===== Extracted data

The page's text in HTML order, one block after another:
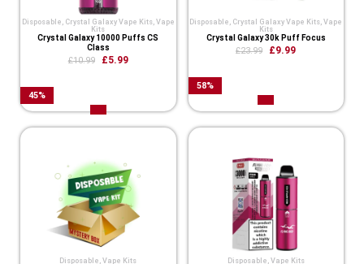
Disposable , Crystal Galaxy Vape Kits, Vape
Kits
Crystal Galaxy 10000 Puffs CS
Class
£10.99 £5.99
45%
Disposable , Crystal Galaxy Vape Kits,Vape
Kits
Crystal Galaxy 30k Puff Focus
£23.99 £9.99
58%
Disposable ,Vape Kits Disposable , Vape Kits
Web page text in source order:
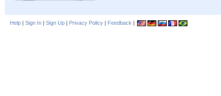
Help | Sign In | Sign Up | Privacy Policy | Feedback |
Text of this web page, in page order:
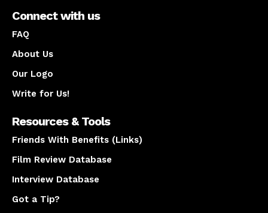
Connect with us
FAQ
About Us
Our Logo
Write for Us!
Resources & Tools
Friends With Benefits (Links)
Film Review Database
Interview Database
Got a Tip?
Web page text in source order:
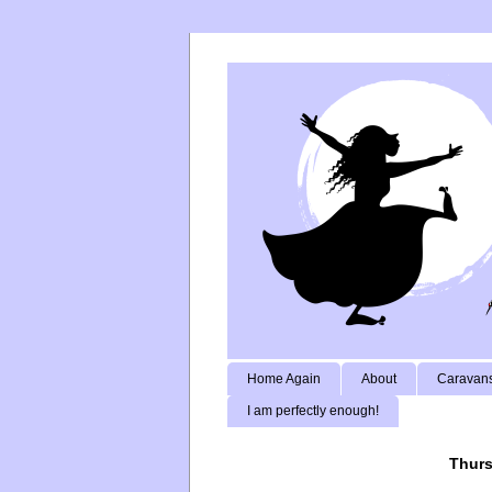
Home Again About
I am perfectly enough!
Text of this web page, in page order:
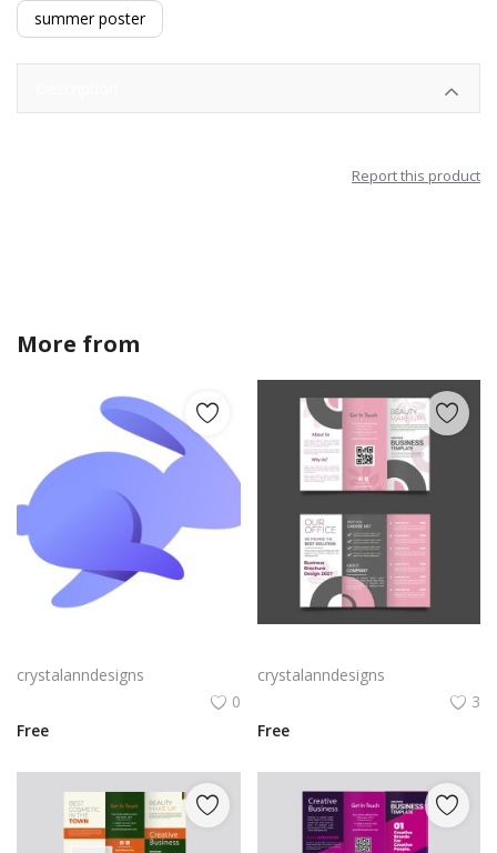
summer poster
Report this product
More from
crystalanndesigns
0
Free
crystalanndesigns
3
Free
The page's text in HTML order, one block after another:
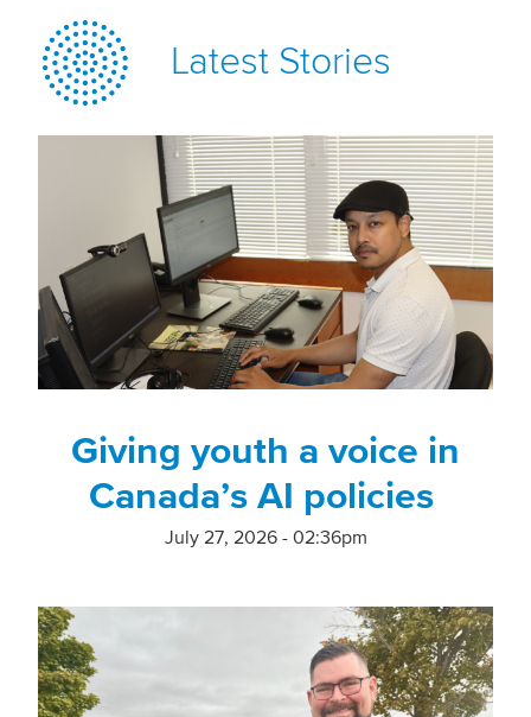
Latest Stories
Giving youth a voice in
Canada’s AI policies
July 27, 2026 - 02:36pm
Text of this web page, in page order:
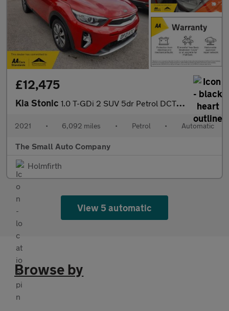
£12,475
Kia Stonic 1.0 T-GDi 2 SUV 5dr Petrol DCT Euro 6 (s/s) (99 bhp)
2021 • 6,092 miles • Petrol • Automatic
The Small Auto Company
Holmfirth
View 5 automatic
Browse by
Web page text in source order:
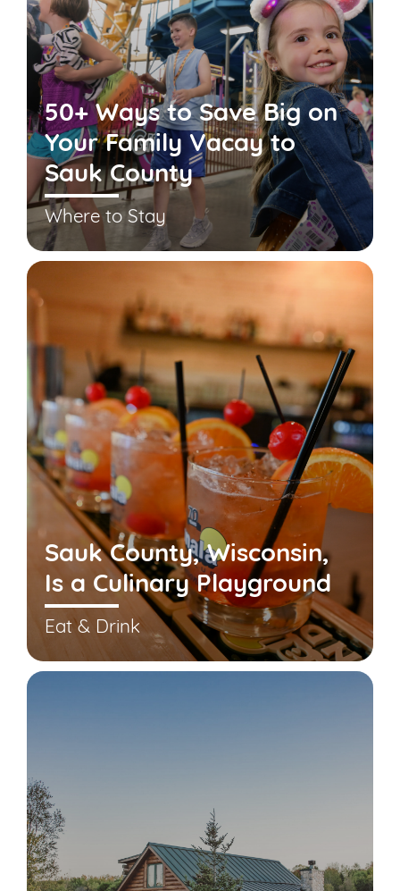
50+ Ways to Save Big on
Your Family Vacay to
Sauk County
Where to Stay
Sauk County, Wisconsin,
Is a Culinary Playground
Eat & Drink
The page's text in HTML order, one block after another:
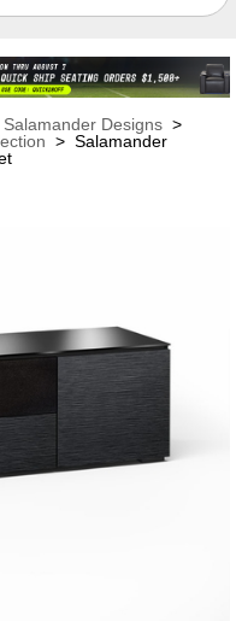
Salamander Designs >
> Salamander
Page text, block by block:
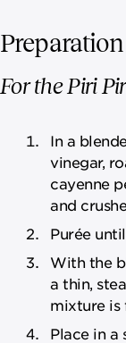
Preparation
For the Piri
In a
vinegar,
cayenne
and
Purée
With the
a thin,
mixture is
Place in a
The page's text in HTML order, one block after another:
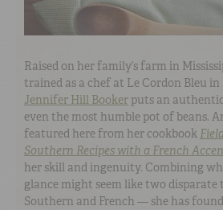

==========

▸ **Work item**
Exclude the pictures, and output exactly the lines from the one with "Page text, block" through the last line of the records, both included.

▸ **Solution to the problem**
Page text, block by block:
Preparation
For the Piri
In a
vinegar,
cayenne
and
Purée
With the
a thin,
mixture is
Place in a
The page's text in HTML order, one block after another:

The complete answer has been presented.